• Task item: Restate the lines of the material below word for word, from the first through the one containing "Give the centre", and include nothing else; pictures stay out.

• Material for this exercise:
------------
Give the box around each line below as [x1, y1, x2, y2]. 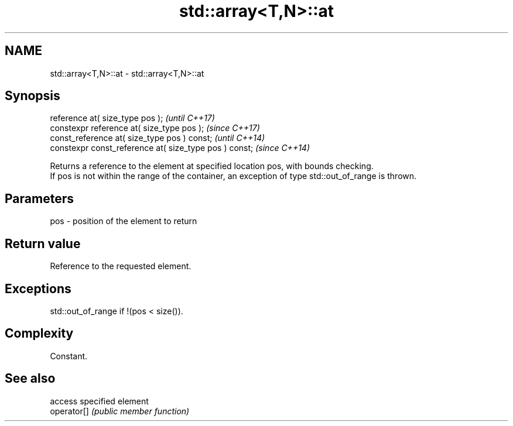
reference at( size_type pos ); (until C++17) [50, 113, 215, 123]
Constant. [50, 351, 88, 361]
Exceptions [5, 281, 71, 296]
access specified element [50, 396, 149, 406]
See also [5, 371, 56, 386]
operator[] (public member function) [50, 406, 190, 416]
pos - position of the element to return [50, 216, 197, 226]
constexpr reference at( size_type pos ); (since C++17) [50, 123, 260, 133]
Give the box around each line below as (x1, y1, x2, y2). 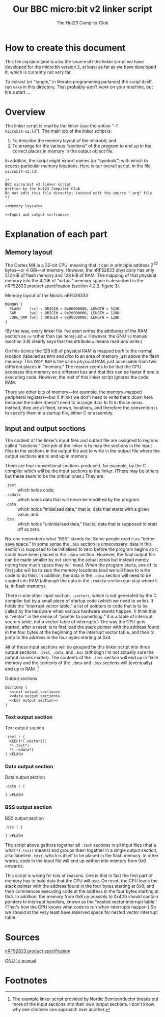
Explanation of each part (5, 228, 108, 240)
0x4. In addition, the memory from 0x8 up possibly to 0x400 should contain (5, 893, 158, 899)
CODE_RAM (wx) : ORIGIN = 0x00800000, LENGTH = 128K (9, 315, 120, 320)
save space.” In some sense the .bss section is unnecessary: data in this (5, 541, 152, 547)
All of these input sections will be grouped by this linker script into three (5, 644, 151, 650)
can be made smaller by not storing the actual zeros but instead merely (5, 557, 149, 563)
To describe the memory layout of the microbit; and (12, 137, 116, 144)
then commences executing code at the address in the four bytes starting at (5, 888, 159, 894)
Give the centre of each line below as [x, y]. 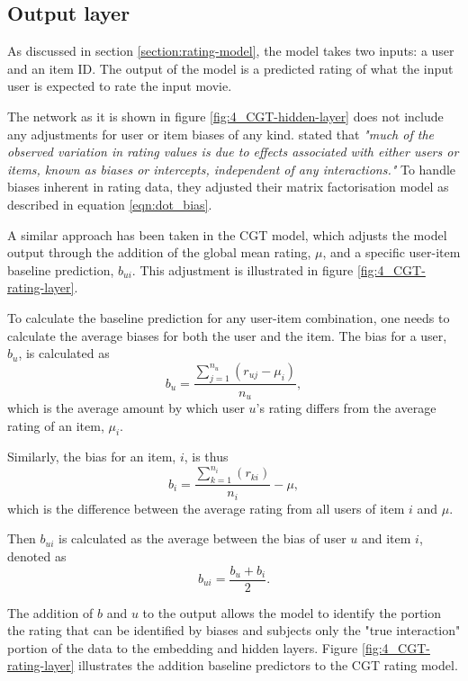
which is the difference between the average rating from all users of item [206, 508]
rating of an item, [56, 425]
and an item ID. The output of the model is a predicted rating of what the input [230, 68]
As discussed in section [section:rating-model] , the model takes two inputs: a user [231, 51]
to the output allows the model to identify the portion [292, 612]
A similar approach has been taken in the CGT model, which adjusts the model [227, 234]
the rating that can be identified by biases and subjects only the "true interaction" [234, 630]
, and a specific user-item [391, 252]
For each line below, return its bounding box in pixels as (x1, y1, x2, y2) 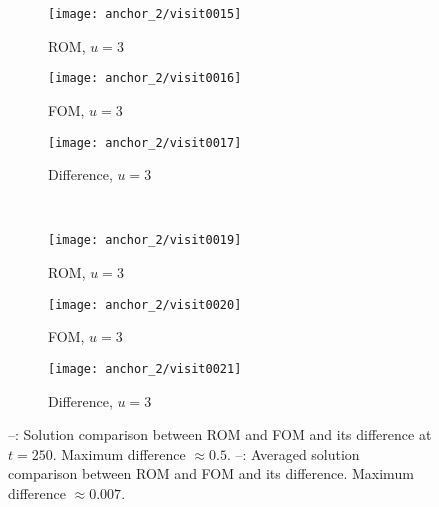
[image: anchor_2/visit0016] (48, 71, 242, 86)
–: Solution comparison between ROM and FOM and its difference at (8, 424, 432, 445)
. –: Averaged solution (226, 443, 360, 464)
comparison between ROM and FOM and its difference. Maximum (8, 463, 414, 484)
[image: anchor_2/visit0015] (48, 7, 242, 21)
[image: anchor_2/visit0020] (48, 297, 242, 312)
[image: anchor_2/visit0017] (48, 135, 242, 150)
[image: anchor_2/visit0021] (48, 361, 242, 376)
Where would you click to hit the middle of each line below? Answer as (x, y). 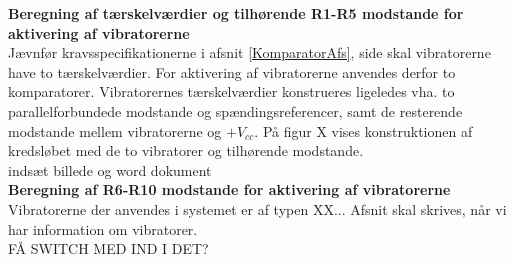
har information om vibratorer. (103, 228)
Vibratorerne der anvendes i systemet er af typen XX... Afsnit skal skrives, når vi (257, 208)
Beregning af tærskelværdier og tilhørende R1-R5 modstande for (236, 13)
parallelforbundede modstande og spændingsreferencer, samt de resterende (235, 110)
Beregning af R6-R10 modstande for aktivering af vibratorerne (229, 189)
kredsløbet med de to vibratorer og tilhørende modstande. (186, 150)
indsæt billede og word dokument (110, 169)
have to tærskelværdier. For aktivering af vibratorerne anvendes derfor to (232, 71)
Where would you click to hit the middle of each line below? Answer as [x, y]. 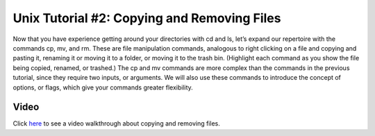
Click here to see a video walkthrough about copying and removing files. [116, 124]
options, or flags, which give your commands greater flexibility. [103, 87]
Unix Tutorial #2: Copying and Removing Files [147, 18]
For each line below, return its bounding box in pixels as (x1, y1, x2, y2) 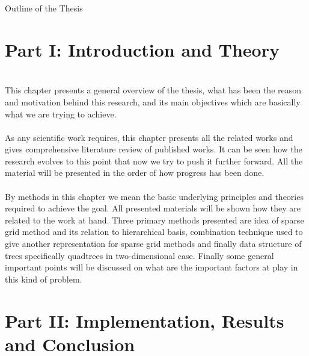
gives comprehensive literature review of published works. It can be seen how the (5, 143, 302, 155)
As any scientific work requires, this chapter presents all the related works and (5, 131, 293, 143)
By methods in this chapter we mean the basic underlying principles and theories (5, 190, 304, 202)
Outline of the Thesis (5, 2, 83, 14)
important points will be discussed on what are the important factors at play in (5, 261, 298, 273)
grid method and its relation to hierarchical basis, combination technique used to (5, 225, 303, 238)
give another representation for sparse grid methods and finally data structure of (5, 237, 302, 250)
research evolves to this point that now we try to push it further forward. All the (5, 154, 303, 167)
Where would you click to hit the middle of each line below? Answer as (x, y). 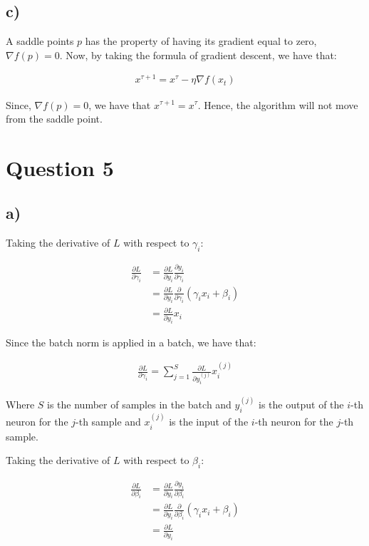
------------
• Problem solution:
Give the box around each line below as [x1, y1, x2, y2]. 
reference at( size_type pos ); (until C++17) [50, 113, 215, 123]
Constant. [50, 351, 88, 361]
Exceptions [5, 281, 71, 296]
access specified element [50, 396, 149, 406]
See also [5, 371, 56, 386]
operator[] (public member function) [50, 406, 190, 416]
pos - position of the element to return [50, 216, 197, 226]
constexpr reference at( size_type pos ); (since C++17) [50, 123, 260, 133]
Give the box around each line below as (x1, y1, x2, y2). 
Explanation of each part (5, 228, 108, 240)
0x4. In addition, the memory from 0x8 up possibly to 0x400 should contain (5, 893, 158, 899)
CODE_RAM (wx) : ORIGIN = 0x00800000, LENGTH = 128K (9, 315, 120, 320)
save space.” In some sense the .bss section is unnecessary: data in this (5, 541, 152, 547)
All of these input sections will be grouped by this linker script into three (5, 644, 151, 650)
can be made smaller by not storing the actual zeros but instead merely (5, 557, 149, 563)
To describe the memory layout of the microbit; and (12, 137, 116, 144)
then commences executing code at the address in the four bytes starting at (5, 888, 159, 894)
Give the centre of each line below as [x, y]. 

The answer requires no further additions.